Start of STUDY MATERIAL
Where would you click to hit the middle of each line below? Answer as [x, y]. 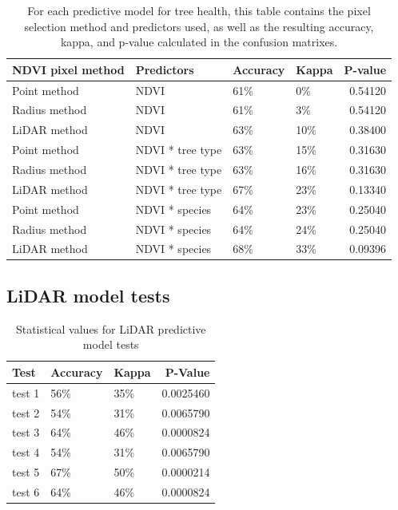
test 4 [26, 452]
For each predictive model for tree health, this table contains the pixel [199, 10]
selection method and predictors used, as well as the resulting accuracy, [199, 26]
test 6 [26, 491]
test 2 [26, 412]
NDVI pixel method [68, 69]
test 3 [26, 432]
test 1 [26, 392]
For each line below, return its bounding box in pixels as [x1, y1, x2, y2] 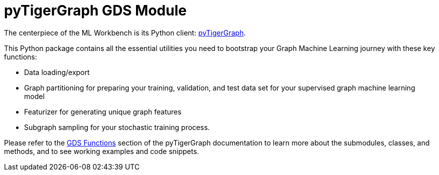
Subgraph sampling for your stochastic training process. [24, 122, 210, 131]
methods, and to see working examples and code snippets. [4, 146, 199, 155]
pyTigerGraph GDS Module [4, 2, 187, 19]
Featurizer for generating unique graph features [24, 107, 182, 116]
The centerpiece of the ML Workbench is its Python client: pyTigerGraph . [4, 28, 246, 37]
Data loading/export [24, 67, 90, 76]
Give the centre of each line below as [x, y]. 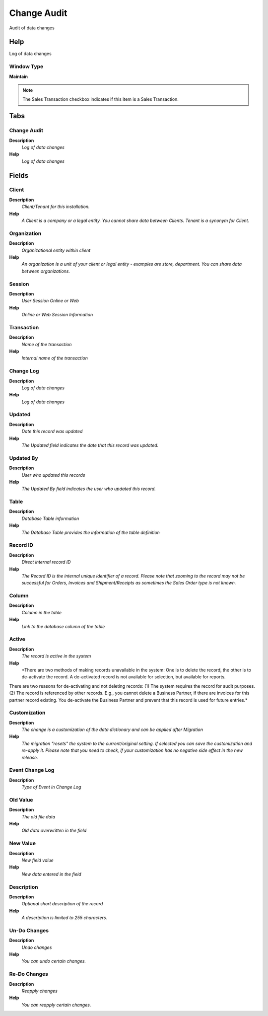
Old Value [21, 799]
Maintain [19, 76]
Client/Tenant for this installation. [56, 207]
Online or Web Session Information [57, 315]
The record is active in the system [56, 656]
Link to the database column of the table [63, 626]
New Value [22, 843]
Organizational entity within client [56, 250]
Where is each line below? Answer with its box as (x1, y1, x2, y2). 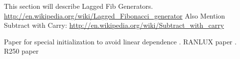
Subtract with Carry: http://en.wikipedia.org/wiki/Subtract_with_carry (4, 20, 224, 30)
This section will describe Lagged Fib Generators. (4, 1, 153, 11)
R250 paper (4, 46, 39, 56)
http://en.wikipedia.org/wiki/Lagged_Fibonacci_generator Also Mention (4, 10, 225, 20)
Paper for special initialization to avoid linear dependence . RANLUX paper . (4, 36, 237, 46)
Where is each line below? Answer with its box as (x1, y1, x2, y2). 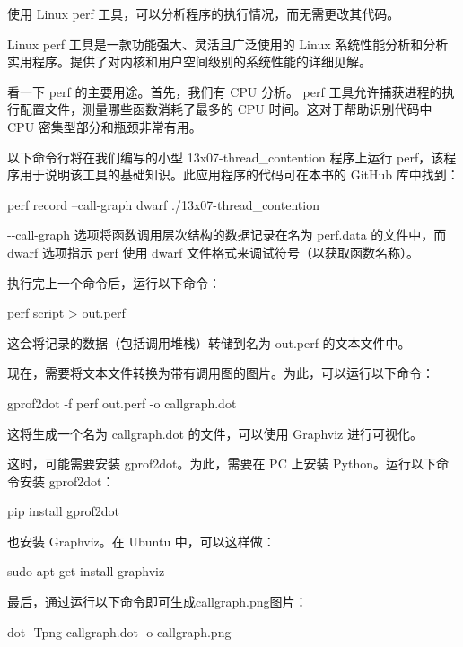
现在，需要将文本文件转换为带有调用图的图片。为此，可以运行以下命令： (7, 363, 434, 382)
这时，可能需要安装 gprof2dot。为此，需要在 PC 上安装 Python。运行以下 (7, 454, 437, 473)
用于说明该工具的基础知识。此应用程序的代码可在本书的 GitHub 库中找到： (19, 165, 459, 184)
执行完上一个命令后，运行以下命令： (7, 273, 221, 292)
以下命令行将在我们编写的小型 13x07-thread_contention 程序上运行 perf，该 (7, 147, 444, 166)
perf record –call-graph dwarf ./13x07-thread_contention (7, 195, 319, 214)
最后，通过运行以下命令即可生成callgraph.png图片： (7, 592, 308, 611)
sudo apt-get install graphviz (7, 562, 165, 581)
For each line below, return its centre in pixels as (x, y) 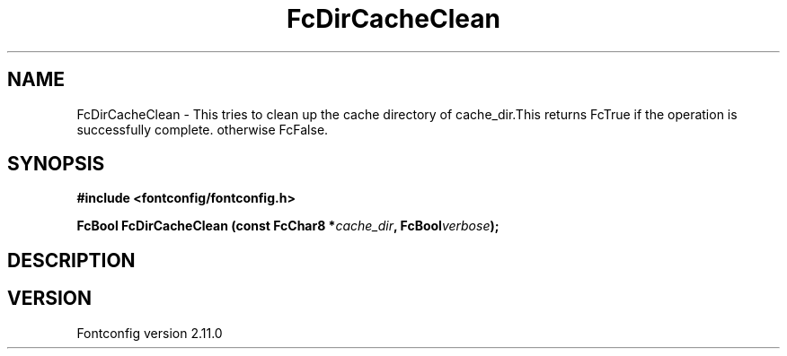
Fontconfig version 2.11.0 (150, 333)
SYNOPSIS (56, 164)
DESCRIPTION (71, 260)
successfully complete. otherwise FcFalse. (203, 129)
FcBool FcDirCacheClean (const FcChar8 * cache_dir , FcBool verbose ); (288, 226)
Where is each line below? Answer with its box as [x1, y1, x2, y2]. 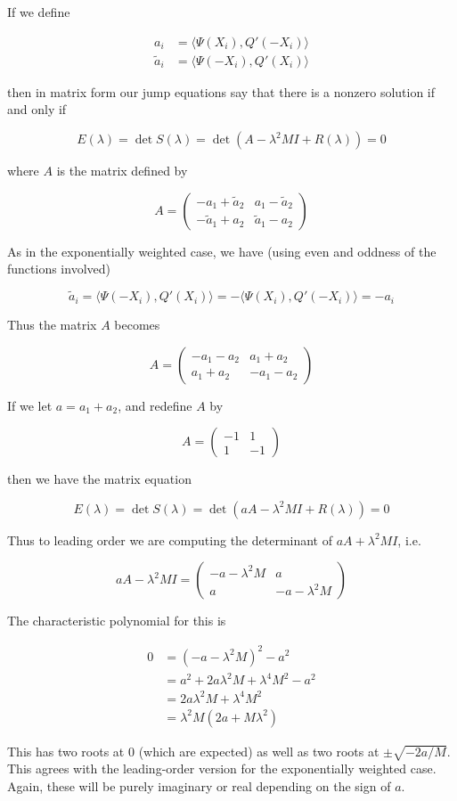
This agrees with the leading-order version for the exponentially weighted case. [7, 759, 437, 778]
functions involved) [7, 259, 110, 278]
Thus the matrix [7, 315, 97, 334]
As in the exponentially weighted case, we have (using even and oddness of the [7, 241, 437, 260]
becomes [114, 315, 160, 334]
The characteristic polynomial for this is [7, 611, 226, 630]
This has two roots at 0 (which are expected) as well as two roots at [7, 741, 379, 760]
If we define [7, 3, 70, 20]
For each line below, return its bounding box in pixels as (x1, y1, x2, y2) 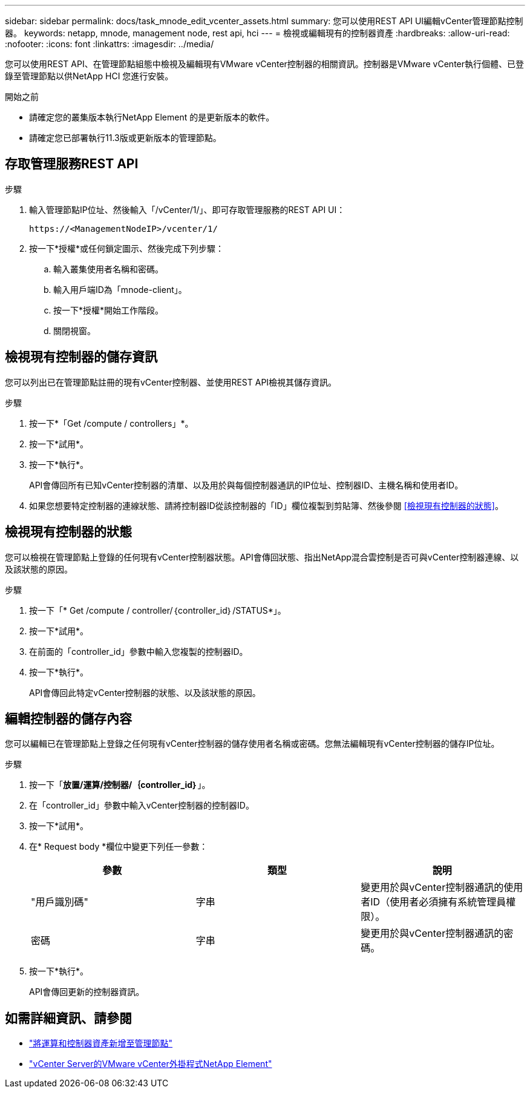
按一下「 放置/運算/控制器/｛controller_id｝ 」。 (29, 780, 211, 790)
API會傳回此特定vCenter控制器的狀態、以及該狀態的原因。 (29, 687, 261, 698)
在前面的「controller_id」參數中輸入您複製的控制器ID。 (29, 646, 248, 657)
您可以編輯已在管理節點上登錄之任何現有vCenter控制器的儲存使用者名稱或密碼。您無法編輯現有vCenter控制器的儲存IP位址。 (5, 738, 500, 749)
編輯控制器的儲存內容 (5, 711, 132, 726)
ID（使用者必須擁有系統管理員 (370, 896, 506, 908)
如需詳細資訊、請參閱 (5, 1010, 132, 1026)
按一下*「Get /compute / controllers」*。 (29, 418, 194, 428)
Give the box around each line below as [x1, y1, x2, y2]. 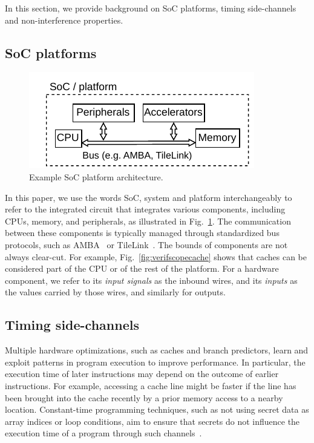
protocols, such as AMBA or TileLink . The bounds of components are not [5, 238, 288, 251]
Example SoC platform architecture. [29, 170, 163, 183]
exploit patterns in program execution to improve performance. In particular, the [5, 355, 306, 368]
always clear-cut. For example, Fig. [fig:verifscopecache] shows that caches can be [5, 250, 307, 263]
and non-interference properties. [5, 13, 123, 26]
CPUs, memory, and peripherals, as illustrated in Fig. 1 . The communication [5, 214, 291, 227]
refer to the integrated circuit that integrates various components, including [5, 203, 286, 215]
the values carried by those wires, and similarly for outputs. [5, 286, 226, 298]
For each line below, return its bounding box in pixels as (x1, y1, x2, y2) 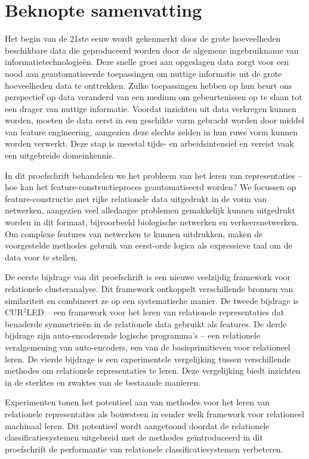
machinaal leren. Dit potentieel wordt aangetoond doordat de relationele (5, 419, 270, 432)
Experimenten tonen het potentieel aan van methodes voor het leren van (5, 396, 270, 408)
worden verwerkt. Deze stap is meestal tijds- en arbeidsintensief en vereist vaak (5, 137, 294, 150)
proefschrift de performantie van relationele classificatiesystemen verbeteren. (5, 442, 283, 455)
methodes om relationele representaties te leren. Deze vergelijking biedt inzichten (5, 364, 301, 377)
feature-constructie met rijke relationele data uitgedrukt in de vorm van (5, 192, 267, 204)
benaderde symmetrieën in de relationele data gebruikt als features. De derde (5, 317, 287, 330)
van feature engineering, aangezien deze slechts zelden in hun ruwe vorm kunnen (5, 125, 298, 138)
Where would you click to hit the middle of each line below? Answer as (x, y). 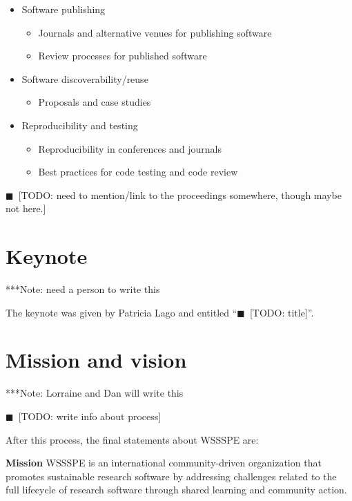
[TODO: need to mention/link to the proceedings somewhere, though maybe (180, 195)
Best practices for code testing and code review (138, 172)
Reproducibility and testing (80, 125)
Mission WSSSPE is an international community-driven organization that (164, 463)
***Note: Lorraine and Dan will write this (95, 393)
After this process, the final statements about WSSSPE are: (132, 439)
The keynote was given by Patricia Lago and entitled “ (121, 312)
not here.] (26, 208)
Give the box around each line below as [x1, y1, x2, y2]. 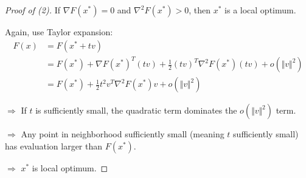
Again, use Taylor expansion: [5, 26, 113, 38]
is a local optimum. [224, 4, 296, 16]
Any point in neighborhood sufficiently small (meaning [21, 128, 224, 140]
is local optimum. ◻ [32, 161, 108, 174]
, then [189, 4, 211, 16]
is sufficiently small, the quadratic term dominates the [35, 104, 237, 117]
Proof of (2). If [5, 4, 60, 16]
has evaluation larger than [5, 139, 103, 152]
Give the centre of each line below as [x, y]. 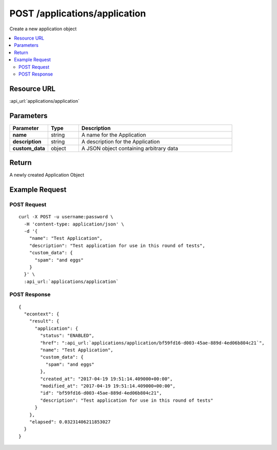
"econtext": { [42, 314]
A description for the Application [121, 141]
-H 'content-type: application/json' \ [74, 224]
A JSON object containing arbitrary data [130, 148]
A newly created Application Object [47, 175]
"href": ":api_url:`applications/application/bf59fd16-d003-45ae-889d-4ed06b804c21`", [153, 343]
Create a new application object [43, 29]
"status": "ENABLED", [67, 336]
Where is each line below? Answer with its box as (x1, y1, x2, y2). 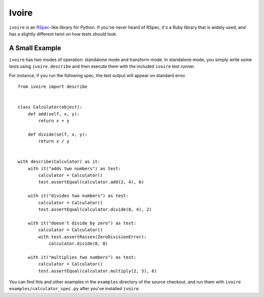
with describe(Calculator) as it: (18, 159, 100, 164)
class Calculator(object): (18, 104, 83, 110)
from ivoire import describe (18, 84, 88, 90)
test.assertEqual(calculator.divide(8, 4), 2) (38, 207, 152, 212)
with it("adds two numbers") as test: (27, 166, 121, 171)
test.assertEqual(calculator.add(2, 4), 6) (38, 179, 144, 185)
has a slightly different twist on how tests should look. (9, 31, 117, 37)
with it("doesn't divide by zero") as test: (27, 220, 136, 226)
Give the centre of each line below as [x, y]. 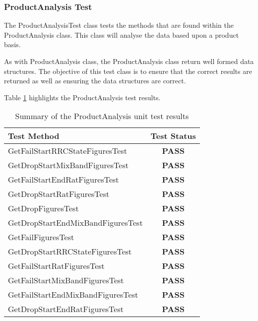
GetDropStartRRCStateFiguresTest [70, 252]
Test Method [34, 136]
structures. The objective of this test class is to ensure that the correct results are [128, 71]
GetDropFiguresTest [43, 208]
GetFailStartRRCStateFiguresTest [67, 151]
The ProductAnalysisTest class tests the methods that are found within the [119, 25]
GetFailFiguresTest [41, 237]
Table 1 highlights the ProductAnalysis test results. [82, 97]
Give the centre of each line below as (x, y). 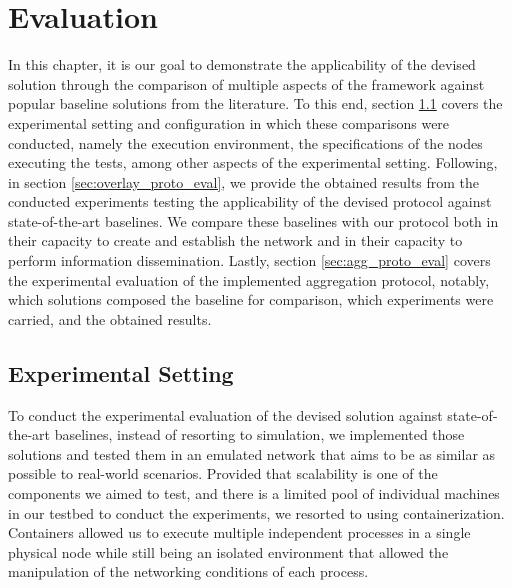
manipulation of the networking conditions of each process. (188, 571)
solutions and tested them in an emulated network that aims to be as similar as (252, 453)
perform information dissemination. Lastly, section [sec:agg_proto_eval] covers (249, 260)
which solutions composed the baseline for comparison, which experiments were (251, 299)
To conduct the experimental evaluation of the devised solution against (225, 414)
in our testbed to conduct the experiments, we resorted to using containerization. (256, 512)
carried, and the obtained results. (110, 318)
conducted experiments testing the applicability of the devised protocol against (250, 201)
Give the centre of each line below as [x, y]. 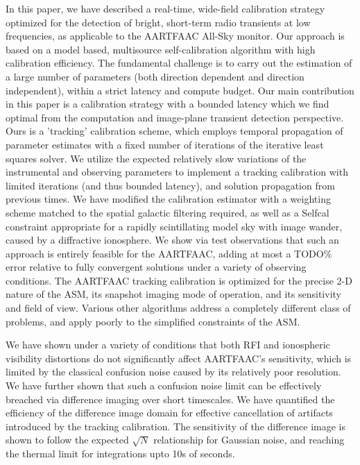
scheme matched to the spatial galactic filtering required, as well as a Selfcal [168, 212]
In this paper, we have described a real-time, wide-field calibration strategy [165, 8]
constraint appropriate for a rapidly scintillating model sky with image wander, [174, 226]
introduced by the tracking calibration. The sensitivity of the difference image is [175, 426]
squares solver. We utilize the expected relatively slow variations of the [156, 158]
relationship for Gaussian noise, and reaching [249, 440]
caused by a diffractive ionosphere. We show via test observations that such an [172, 240]
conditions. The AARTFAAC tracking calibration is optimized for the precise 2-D [179, 280]
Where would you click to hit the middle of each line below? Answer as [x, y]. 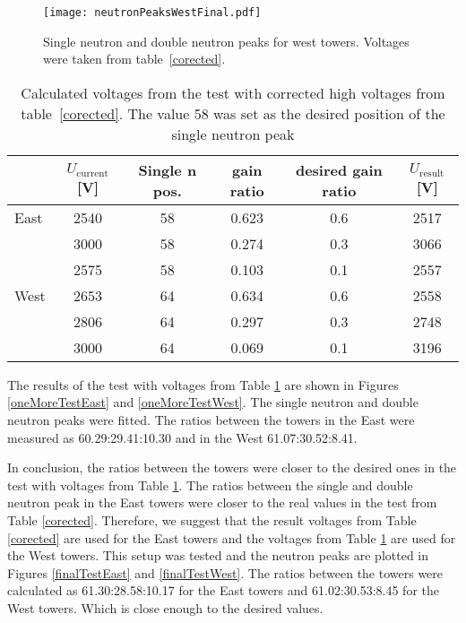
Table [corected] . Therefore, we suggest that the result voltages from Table [212, 520]
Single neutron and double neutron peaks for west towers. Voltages [226, 41]
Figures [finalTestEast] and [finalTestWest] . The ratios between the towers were [225, 572]
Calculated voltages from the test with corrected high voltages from [233, 92]
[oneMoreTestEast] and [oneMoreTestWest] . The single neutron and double [213, 402]
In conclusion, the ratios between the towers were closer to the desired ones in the [232, 467]
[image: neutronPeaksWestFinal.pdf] [152, 13]
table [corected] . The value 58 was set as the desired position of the [233, 113]
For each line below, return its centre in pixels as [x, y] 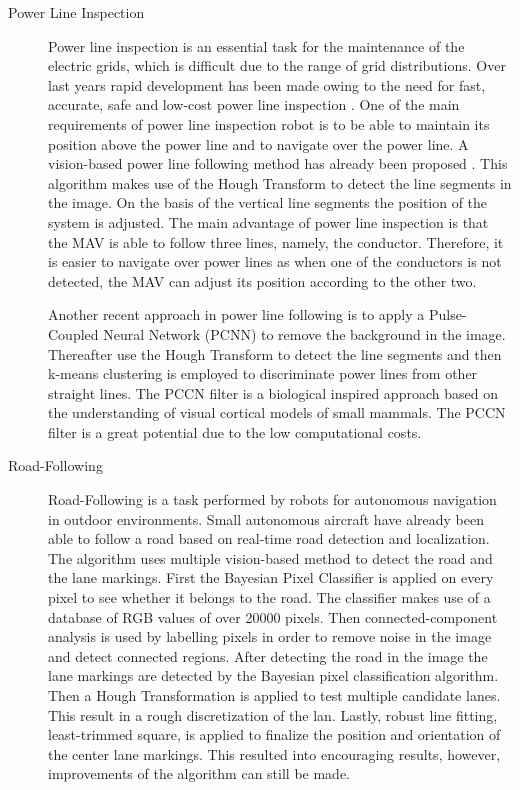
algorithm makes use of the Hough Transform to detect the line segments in [280, 182]
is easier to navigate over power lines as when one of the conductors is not [275, 261]
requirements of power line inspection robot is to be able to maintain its [269, 123]
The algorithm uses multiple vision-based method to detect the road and [270, 557]
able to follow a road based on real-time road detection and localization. [269, 538]
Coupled [73, 333]
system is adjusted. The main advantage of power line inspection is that [268, 221]
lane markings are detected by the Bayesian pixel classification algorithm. [273, 675]
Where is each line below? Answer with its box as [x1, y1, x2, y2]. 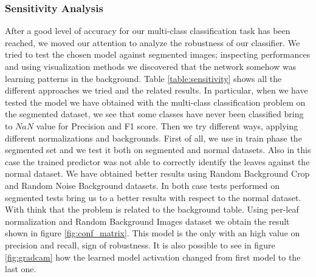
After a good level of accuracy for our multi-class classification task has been [5, 24, 290, 37]
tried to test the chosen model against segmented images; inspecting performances [5, 48, 311, 61]
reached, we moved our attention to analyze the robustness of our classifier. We [5, 36, 300, 49]
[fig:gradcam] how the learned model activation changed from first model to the [5, 250, 301, 263]
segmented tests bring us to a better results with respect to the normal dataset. [5, 191, 301, 203]
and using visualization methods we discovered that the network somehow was [5, 60, 297, 72]
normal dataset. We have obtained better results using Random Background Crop [5, 167, 310, 180]
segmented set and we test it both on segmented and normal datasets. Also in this [5, 143, 311, 156]
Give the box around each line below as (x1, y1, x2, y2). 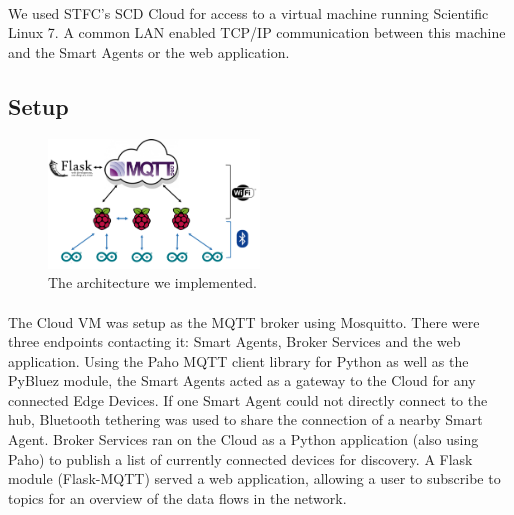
End of STUDY MATERIAL
-- TASK --
Looking at the records above, which lines contain "methodes"? Copy those lines.

-- TASK ANSWER --
Experimenten tonen het potentieel aan van methodes voor het leren van (5, 396, 270, 408)
methodes om relationele representaties te leren. Deze vergelijking biedt inzichten (5, 364, 301, 377)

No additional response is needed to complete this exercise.